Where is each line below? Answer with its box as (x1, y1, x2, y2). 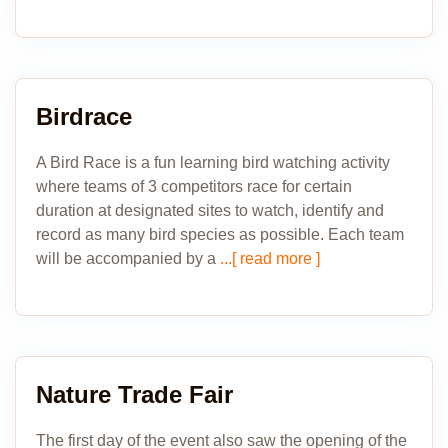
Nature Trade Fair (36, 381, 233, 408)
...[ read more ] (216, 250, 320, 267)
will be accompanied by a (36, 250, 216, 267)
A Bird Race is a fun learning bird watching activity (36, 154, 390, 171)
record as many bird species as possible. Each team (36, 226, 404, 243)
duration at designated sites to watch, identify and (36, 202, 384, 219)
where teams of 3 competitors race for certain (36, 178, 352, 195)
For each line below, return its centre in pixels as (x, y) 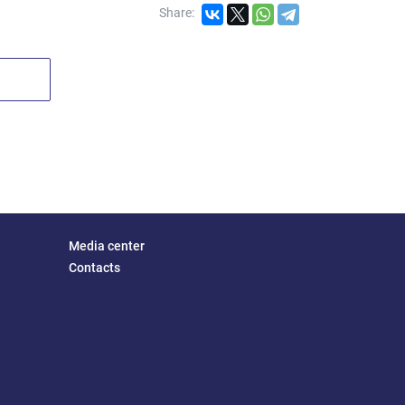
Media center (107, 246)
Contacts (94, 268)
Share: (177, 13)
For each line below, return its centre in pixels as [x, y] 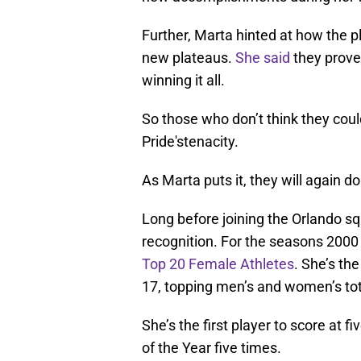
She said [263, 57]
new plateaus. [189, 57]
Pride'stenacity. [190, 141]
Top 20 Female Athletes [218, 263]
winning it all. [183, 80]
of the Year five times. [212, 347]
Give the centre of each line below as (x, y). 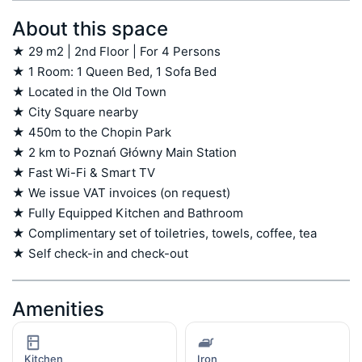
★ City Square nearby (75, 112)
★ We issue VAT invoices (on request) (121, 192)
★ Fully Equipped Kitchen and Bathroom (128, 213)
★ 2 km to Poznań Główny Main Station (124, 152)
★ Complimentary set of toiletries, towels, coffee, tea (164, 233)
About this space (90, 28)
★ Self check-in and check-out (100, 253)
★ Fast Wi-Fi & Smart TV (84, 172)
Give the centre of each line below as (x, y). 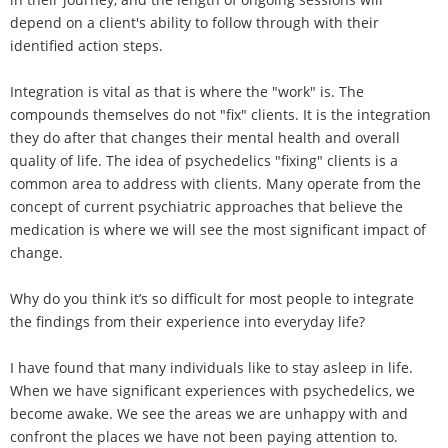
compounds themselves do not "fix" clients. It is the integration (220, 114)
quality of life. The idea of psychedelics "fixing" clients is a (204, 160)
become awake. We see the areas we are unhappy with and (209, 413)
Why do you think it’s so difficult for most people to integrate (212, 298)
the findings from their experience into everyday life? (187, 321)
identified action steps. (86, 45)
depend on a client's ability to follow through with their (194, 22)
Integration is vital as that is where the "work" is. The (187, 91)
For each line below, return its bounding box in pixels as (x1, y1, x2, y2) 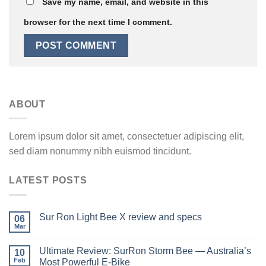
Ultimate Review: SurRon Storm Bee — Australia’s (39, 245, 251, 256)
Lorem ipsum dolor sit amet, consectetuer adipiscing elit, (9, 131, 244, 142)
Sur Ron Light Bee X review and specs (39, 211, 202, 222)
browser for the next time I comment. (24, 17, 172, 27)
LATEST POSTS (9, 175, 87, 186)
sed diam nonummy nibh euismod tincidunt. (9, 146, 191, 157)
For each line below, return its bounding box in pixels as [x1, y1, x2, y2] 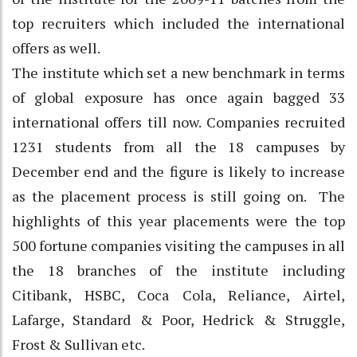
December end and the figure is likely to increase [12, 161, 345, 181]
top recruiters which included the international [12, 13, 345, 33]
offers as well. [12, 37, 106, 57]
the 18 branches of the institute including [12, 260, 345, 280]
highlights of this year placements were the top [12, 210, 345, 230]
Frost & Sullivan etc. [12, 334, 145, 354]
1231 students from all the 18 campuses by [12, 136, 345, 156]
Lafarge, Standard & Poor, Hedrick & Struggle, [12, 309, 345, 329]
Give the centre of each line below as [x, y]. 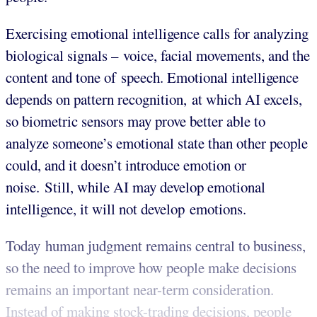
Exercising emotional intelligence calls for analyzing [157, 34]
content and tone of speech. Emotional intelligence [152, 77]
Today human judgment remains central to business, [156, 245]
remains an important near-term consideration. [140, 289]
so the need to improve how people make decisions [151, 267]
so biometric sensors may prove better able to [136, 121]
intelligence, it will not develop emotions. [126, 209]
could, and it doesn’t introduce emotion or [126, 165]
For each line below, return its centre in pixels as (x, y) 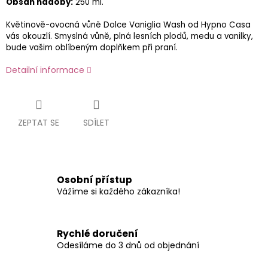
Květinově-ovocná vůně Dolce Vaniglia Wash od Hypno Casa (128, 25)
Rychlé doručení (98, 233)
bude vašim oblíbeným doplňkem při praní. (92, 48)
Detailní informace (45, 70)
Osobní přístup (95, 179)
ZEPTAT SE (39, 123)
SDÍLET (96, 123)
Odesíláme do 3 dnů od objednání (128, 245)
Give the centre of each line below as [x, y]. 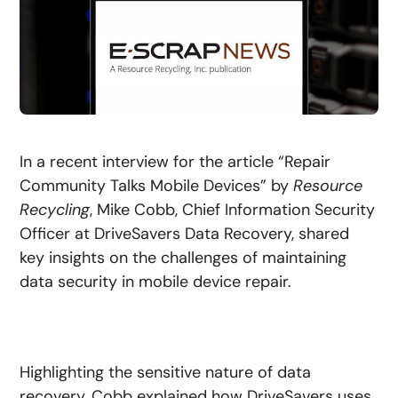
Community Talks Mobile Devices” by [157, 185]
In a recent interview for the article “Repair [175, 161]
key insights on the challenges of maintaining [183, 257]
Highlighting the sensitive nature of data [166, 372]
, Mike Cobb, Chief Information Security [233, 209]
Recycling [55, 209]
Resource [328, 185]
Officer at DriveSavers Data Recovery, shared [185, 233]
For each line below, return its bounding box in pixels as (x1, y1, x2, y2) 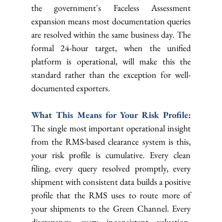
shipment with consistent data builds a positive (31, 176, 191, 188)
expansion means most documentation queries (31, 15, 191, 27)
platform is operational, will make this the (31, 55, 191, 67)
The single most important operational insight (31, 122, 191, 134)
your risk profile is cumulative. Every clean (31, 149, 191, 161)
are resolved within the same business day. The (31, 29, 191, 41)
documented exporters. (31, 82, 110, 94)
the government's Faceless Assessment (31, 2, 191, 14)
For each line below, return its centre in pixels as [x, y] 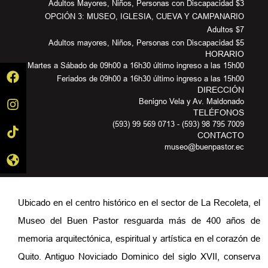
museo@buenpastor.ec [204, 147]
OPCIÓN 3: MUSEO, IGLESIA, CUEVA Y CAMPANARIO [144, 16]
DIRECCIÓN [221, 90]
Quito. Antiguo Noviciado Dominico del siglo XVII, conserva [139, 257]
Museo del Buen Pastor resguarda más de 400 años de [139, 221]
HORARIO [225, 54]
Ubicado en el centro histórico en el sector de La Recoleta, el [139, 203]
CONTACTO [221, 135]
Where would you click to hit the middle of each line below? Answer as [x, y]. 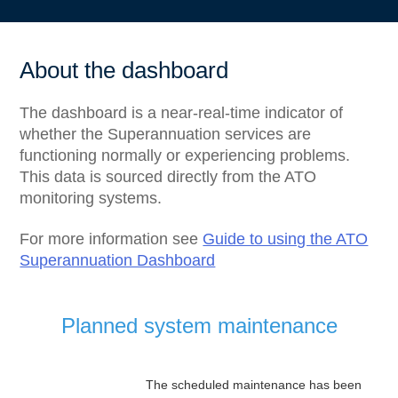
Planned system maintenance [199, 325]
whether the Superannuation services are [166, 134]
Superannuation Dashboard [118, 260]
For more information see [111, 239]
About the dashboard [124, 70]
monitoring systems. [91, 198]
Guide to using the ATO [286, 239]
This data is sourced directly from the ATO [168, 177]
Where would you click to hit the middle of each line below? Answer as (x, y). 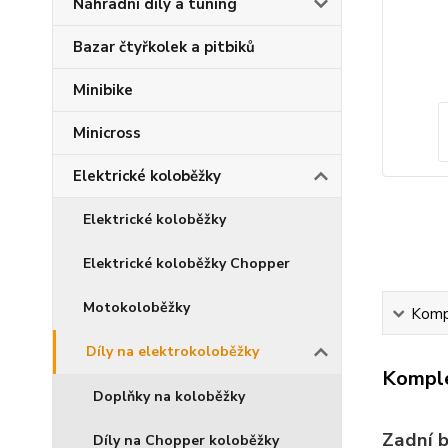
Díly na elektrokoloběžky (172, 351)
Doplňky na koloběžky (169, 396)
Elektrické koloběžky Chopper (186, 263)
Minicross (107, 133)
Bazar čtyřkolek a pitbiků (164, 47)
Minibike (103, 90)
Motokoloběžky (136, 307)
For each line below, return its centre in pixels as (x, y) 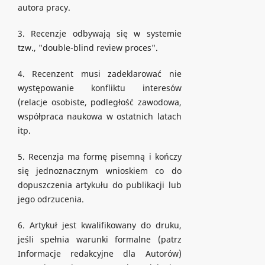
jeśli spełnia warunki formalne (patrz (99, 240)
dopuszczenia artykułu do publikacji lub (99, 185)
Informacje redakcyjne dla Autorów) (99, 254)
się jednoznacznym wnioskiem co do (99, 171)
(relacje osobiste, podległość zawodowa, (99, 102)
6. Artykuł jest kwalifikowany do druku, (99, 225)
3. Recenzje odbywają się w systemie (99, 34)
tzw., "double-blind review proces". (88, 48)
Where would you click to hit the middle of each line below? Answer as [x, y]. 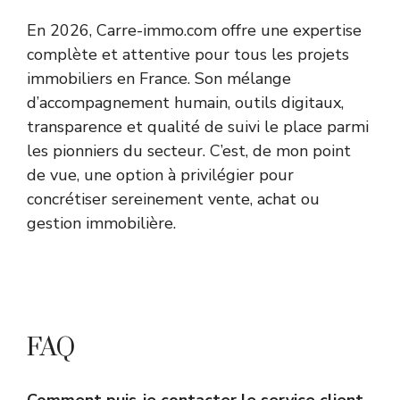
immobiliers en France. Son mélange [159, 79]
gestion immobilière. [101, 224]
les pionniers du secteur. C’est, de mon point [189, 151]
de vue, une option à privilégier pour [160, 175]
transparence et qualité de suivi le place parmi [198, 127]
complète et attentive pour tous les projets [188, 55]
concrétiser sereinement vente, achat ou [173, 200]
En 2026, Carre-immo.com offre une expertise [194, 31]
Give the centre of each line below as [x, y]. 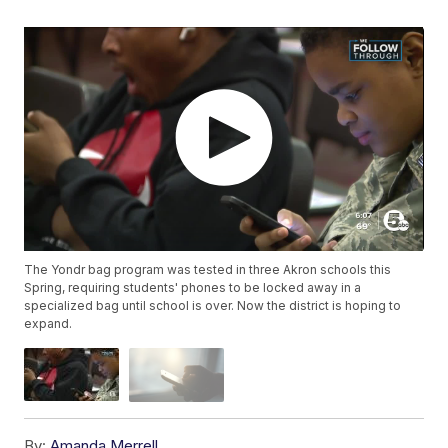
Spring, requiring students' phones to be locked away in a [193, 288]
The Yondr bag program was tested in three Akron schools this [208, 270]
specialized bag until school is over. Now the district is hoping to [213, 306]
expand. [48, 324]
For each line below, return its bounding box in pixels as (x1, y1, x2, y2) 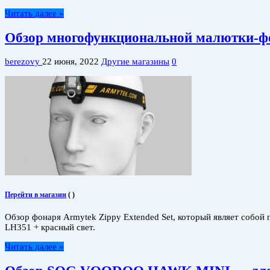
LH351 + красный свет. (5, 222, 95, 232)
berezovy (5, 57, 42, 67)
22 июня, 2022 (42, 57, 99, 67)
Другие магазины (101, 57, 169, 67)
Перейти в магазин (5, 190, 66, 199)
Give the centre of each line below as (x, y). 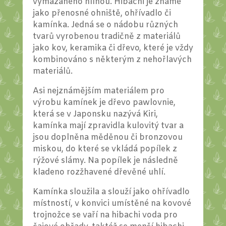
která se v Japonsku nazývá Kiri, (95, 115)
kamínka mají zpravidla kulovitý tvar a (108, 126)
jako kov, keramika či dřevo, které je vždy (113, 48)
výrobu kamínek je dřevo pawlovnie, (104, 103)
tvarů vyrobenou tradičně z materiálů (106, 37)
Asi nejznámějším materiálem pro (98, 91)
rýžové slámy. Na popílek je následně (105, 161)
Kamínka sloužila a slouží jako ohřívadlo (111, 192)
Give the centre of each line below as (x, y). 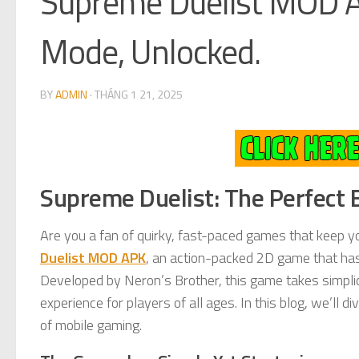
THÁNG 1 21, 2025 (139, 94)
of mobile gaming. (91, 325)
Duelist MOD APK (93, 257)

Task details:
Precisely those lines above that run from the line with "whether the Superannuation" up to and including the line with "Spring, requiring students'" are to be set down, with the pictures omitted.

Result for this exercise:
whether the Superannuation services are [166, 134]
Superannuation Dashboard [118, 260]
For more information see [111, 239]
About the dashboard [124, 70]
monitoring systems. [91, 198]
Guide to using the ATO [286, 239]
This data is sourced directly from the ATO [168, 177]
Where would you click to hit the middle of each line below? Answer as (x, y). 
Díly na elektrokoloběžky (172, 351)
Doplňky na koloběžky (169, 396)
Elektrické koloběžky Chopper (186, 263)
Minicross (107, 133)
Bazar čtyřkolek a pitbiků (164, 47)
Minibike (103, 90)
Motokoloběžky (136, 307)
For each line below, return its centre in pixels as (x, y) 
jeśli spełnia warunki formalne (patrz (99, 240)
dopuszczenia artykułu do publikacji lub (99, 185)
Informacje redakcyjne dla Autorów) (99, 254)
się jednoznacznym wnioskiem co do (99, 171)
(relacje osobiste, podległość zawodowa, (99, 102)
6. Artykuł jest kwalifikowany do druku, (99, 225)
3. Recenzje odbywają się w systemie (99, 34)
tzw., "double-blind review proces". (88, 48)
Where would you click to hit the middle of each line below? Answer as [x, y]. 
immobiliers en France. Son mélange [159, 79]
gestion immobilière. [101, 224]
les pionniers du secteur. C’est, de mon point [189, 151]
de vue, une option à privilégier pour [160, 175]
transparence et qualité de suivi le place parmi [198, 127]
complète et attentive pour tous les projets [188, 55]
concrétiser sereinement vente, achat ou [173, 200]
En 2026, Carre-immo.com offre une expertise [194, 31]
Give the centre of each line below as [x, y]. 
Spring, requiring students' phones to be locked away in a [193, 288]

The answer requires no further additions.